For each line of the data below, copy it if it holds the word "thuật".

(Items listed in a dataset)
▬▬▬▬▬▬
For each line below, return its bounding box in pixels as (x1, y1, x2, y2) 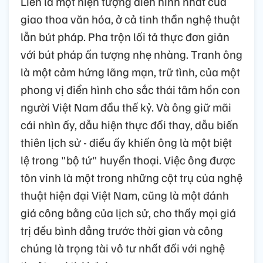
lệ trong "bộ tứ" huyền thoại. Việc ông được (21, 151, 235, 167)
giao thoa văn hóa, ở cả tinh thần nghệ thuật (21, 11, 240, 26)
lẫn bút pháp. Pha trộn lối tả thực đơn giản (21, 28, 230, 44)
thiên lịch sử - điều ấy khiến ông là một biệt (21, 134, 232, 150)
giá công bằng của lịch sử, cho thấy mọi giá (21, 204, 236, 220)
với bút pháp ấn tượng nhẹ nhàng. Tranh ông (21, 46, 242, 62)
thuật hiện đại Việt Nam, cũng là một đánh (21, 187, 229, 203)
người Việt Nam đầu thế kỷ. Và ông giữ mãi (21, 99, 231, 114)
▬▬▬▬▬▬
→ EXERCISE RESPONSE:
giao thoa văn hóa, ở cả tinh thần nghệ thuật (21, 11, 240, 26)
thuật hiện đại Việt Nam, cũng là một đánh (21, 187, 229, 203)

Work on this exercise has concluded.